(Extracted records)

━━━━━━━━━━

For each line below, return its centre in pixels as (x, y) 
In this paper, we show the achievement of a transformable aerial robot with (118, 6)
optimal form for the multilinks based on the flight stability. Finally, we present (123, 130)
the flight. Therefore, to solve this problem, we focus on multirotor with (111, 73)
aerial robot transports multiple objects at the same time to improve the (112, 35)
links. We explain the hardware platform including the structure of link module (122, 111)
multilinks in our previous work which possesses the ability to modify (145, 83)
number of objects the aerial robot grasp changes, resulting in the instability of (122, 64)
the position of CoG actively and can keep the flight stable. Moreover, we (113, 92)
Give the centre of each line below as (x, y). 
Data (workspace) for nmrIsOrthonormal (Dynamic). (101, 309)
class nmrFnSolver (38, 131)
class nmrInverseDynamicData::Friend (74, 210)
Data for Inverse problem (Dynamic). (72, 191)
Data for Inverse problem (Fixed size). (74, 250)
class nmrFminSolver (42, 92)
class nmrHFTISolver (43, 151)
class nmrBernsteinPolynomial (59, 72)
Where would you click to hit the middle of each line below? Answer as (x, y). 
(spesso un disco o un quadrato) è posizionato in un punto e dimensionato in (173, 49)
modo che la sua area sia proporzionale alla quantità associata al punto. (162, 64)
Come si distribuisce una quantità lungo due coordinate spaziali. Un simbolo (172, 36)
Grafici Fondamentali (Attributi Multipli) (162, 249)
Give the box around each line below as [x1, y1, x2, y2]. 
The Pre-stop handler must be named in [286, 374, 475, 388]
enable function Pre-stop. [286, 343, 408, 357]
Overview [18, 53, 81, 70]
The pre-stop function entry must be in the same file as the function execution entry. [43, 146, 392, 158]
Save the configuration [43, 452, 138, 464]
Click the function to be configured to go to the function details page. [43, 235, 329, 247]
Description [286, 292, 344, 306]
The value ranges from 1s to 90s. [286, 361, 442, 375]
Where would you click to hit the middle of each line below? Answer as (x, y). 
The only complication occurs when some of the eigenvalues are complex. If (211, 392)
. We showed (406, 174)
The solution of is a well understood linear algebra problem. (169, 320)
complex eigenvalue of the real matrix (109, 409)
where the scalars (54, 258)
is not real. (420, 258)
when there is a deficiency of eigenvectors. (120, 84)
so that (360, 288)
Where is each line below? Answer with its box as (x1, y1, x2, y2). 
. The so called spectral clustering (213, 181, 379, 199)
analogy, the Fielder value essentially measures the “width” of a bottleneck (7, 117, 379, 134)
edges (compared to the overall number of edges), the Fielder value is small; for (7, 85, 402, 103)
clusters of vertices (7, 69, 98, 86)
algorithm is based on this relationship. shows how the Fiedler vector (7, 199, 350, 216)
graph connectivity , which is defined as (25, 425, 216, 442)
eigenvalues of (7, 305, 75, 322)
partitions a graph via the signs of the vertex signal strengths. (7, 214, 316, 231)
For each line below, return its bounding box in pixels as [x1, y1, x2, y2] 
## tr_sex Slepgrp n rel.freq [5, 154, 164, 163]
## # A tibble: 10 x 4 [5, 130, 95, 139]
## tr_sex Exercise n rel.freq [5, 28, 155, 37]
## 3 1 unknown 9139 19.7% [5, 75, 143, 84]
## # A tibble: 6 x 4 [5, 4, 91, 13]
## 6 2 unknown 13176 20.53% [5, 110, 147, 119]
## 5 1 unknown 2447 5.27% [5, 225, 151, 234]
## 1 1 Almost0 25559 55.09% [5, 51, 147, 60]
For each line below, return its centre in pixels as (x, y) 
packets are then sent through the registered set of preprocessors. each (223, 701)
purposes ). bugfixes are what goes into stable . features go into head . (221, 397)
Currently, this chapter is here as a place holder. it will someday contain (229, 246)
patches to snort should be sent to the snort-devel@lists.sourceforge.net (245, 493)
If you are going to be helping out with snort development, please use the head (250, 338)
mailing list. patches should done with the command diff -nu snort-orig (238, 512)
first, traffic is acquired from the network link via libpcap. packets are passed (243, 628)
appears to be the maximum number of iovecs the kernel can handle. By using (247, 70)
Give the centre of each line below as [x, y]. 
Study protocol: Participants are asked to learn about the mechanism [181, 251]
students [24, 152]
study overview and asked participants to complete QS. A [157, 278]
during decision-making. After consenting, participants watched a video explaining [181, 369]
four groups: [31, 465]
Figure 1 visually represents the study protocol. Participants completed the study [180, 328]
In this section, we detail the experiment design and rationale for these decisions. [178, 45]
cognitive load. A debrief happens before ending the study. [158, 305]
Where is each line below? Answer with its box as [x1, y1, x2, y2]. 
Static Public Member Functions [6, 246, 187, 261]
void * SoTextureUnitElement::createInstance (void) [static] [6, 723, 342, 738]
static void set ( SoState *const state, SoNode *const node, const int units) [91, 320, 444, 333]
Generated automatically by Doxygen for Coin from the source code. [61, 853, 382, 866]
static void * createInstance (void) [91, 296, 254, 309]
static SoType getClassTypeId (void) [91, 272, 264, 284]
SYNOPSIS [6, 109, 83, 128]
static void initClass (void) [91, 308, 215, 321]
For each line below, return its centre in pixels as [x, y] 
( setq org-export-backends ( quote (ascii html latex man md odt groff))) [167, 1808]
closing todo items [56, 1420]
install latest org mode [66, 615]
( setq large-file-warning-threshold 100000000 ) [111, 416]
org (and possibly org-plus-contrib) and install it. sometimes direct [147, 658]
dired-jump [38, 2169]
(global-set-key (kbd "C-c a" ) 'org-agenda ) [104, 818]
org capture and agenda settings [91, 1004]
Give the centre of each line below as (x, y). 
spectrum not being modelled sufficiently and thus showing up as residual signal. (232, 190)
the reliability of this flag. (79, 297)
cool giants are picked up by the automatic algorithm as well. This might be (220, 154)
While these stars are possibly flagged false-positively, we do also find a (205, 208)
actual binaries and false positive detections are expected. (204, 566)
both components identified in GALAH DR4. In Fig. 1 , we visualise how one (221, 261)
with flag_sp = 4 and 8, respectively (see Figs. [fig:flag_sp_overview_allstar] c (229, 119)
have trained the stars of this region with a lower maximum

━━━━━━━━━━

WORK ORDER>
Every record, copied exactly, is the expected answer.

TASK RESPONSE>
For each line below, return its centre in pixels as (x, y) 
In this paper, we show the achievement of a transformable aerial robot with (118, 6)
optimal form for the multilinks based on the flight stability. Finally, we present (123, 130)
the flight. Therefore, to solve this problem, we focus on multirotor with (111, 73)
aerial robot transports multiple objects at the same time to improve the (112, 35)
links. We explain the hardware platform including the structure of link module (122, 111)
multilinks in our previous work which possesses the ability to modify (145, 83)
number of objects the aerial robot grasp changes, resulting in the instability of (122, 64)
the position of CoG actively and can keep the flight stable. Moreover, we (113, 92)
Give the centre of each line below as (x, y). 
Data (workspace) for nmrIsOrthonormal (Dynamic). (101, 309)
class nmrFnSolver (38, 131)
class nmrInverseDynamicData::Friend (74, 210)
Data for Inverse problem (Dynamic). (72, 191)
Data for Inverse problem (Fixed size). (74, 250)
class nmrFminSolver (42, 92)
class nmrHFTISolver (43, 151)
class nmrBernsteinPolynomial (59, 72)
Where would you click to hit the middle of each line below? Answer as (x, y). 
(spesso un disco o un quadrato) è posizionato in un punto e dimensionato in (173, 49)
modo che la sua area sia proporzionale alla quantità associata al punto. (162, 64)
Come si distribuisce una quantità lungo due coordinate spaziali. Un simbolo (172, 36)
Grafici Fondamentali (Attributi Multipli) (162, 249)
Give the box around each line below as [x1, y1, x2, y2]. 
The Pre-stop handler must be named in [286, 374, 475, 388]
enable function Pre-stop. [286, 343, 408, 357]
Overview [18, 53, 81, 70]
The pre-stop function entry must be in the same file as the function execution entry. [43, 146, 392, 158]
Save the configuration [43, 452, 138, 464]
Click the function to be configured to go to the function details page. [43, 235, 329, 247]
Description [286, 292, 344, 306]
The value ranges from 1s to 90s. [286, 361, 442, 375]
Where would you click to hit the middle of each line below? Answer as (x, y). 
The only complication occurs when some of the eigenvalues are complex. If (211, 392)
. We showed (406, 174)
The solution of is a well understood linear algebra problem. (169, 320)
complex eigenvalue of the real matrix (109, 409)
where the scalars (54, 258)
is not real. (420, 258)
when there is a deficiency of eigenvectors. (120, 84)
so that (360, 288)
Where is each line below? Answer with its box as (x1, y1, x2, y2). 
. The so called spectral clustering (213, 181, 379, 199)
analogy, the Fielder value essentially measures the “width” of a bottleneck (7, 117, 379, 134)
edges (compared to the overall number of edges), the Fielder value is small; for (7, 85, 402, 103)
clusters of vertices (7, 69, 98, 86)
algorithm is based on this relationship. shows how the Fiedler vector (7, 199, 350, 216)
graph connectivity , which is defined as (25, 425, 216, 442)
eigenvalues of (7, 305, 75, 322)
partitions a graph via the signs of the vertex signal strengths. (7, 214, 316, 231)
For each line below, return its bounding box in pixels as [x1, y1, x2, y2] 
## tr_sex Slepgrp n rel.freq [5, 154, 164, 163]
## # A tibble: 10 x 4 [5, 130, 95, 139]
## tr_sex Exercise n rel.freq [5, 28, 155, 37]
## 3 1 unknown 9139 19.7% [5, 75, 143, 84]
## # A tibble: 6 x 4 [5, 4, 91, 13]
## 6 2 unknown 13176 20.53% [5, 110, 147, 119]
## 5 1 unknown 2447 5.27% [5, 225, 151, 234]
## 1 1 Almost0 25559 55.09% [5, 51, 147, 60]
For each line below, return its centre in pixels as (x, y) 
packets are then sent through the registered set of preprocessors. each (223, 701)
purposes ). bugfixes are what goes into stable . features go into head . (221, 397)
Currently, this chapter is here as a place holder. it will someday contain (229, 246)
patches to snort should be sent to the snort-devel@lists.sourceforge.net (245, 493)
If you are going to be helping out with snort development, please use the head (250, 338)
mailing list. patches should done with the command diff -nu snort-orig (238, 512)
first, traffic is acquired from the network link via libpcap. packets are passed (243, 628)
appears to be the maximum number of iovecs the kernel can handle. By using (247, 70)
Give the centre of each line below as [x, y]. 
Study protocol: Participants are asked to learn about the mechanism [181, 251]
students [24, 152]
study overview and asked participants to complete QS. A [157, 278]
during decision-making. After consenting, participants watched a video explaining [181, 369]
four groups: [31, 465]
Figure 1 visually represents the study protocol. Participants completed the study [180, 328]
In this section, we detail the experiment design and rationale for these decisions. [178, 45]
cognitive load. A debrief happens before ending the study. [158, 305]
Where is each line below? Answer with its box as [x1, y1, x2, y2]. 
Static Public Member Functions [6, 246, 187, 261]
void * SoTextureUnitElement::createInstance (void) [static] [6, 723, 342, 738]
static void set ( SoState *const state, SoNode *const node, const int units) [91, 320, 444, 333]
Generated automatically by Doxygen for Coin from the source code. [61, 853, 382, 866]
static void * createInstance (void) [91, 296, 254, 309]
static SoType getClassTypeId (void) [91, 272, 264, 284]
SYNOPSIS [6, 109, 83, 128]
static void initClass (void) [91, 308, 215, 321]
For each line below, return its centre in pixels as [x, y] 
( setq org-export-backends ( quote (ascii html latex man md odt groff))) [167, 1808]
closing todo items [56, 1420]
install latest org mode [66, 615]
( setq large-file-warning-threshold 100000000 ) [111, 416]
org (and possibly org-plus-contrib) and install it. sometimes direct [147, 658]
dired-jump [38, 2169]
(global-set-key (kbd "C-c a" ) 'org-agenda ) [104, 818]
org capture and agenda settings [91, 1004]
Give the centre of each line below as (x, y). 
spectrum not being modelled sufficiently and thus showing up as residual signal. (232, 190)
the reliability of this flag. (79, 297)
cool giants are picked up by the automatic algorithm as well. This might be (220, 154)
While these stars are possibly flagged false-positively, we do also find a (205, 208)
actual binaries and false positive detections are expected. (204, 566)
both components identified in GALAH DR4. In Fig. 1 , we visualise how one (221, 261)
with flag_sp = 4 and 8, respectively (see Figs. [fig:flag_sp_overview_allstar] c (229, 119)
have trained the stars of this region with a lower maximum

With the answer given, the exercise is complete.